Good ad copy is 90% about understanding the customer and 10% about technique. Most copy templates fail because they skip the understanding part. Here is the framework we use.
The 4-step framework
1. Diagnose the customer pain
Read 100 product reviews of your brand and 3 competitors. Pull out the specific emotional pains and outcomes customers describe. Don't paraphrase, use their actual words. This is 70% of the work.
2. Match the pain to benefit
For each pain point, write the specific outcome your product delivers.
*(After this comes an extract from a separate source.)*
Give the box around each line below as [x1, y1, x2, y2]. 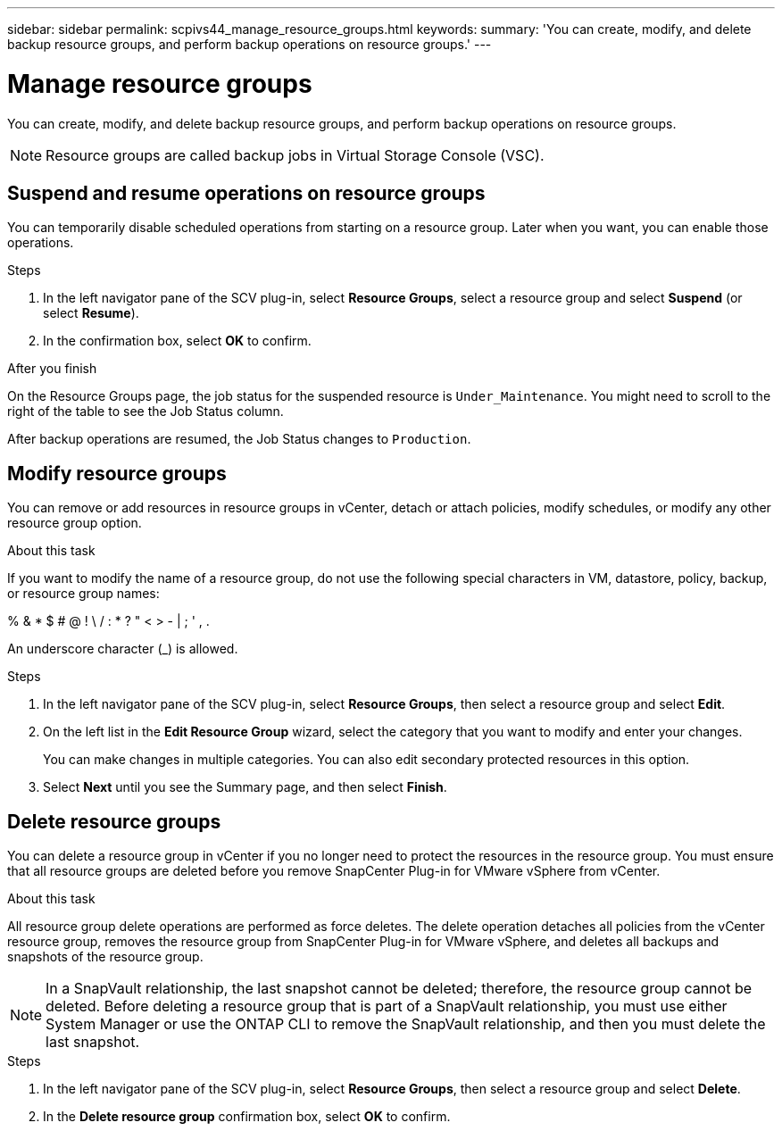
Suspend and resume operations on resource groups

Not features (specs, ingredients), outcomes (how life changes). "40-hour battery" is a feature. "Never think about charging" is a benefit.
3. Open with the hook
First 5 words determine whether they read the rest. Hooks that work: POV statements, contrarian takes, specific numbers, named transformations. Hooks that fail: generic questions, superlatives, "Introducing our new."
4. End with a single action
One CTA, not three. Specific, not vague. "Shop the Sale" beats "Learn More." "See why 10,000 chose us" beats "Get Started." (See Google's SEO Starter Guidefor the official documentation.)
Common mistakes
- →Writing for yourself (your brand team) instead of the customer.
- →Listing features without translating to outcomes.
- →Three different CTAs competing for attention.
- →Jargon only insiders understand.
- →Opening with "Introducing" or "Announcing", dead formats.
Testing velocity
Write 5-8 hooks per concept, not 1. Test all of them in separate ads. Winning hooks often surprise you, the one you liked least frequently wins. Let data pick, not taste.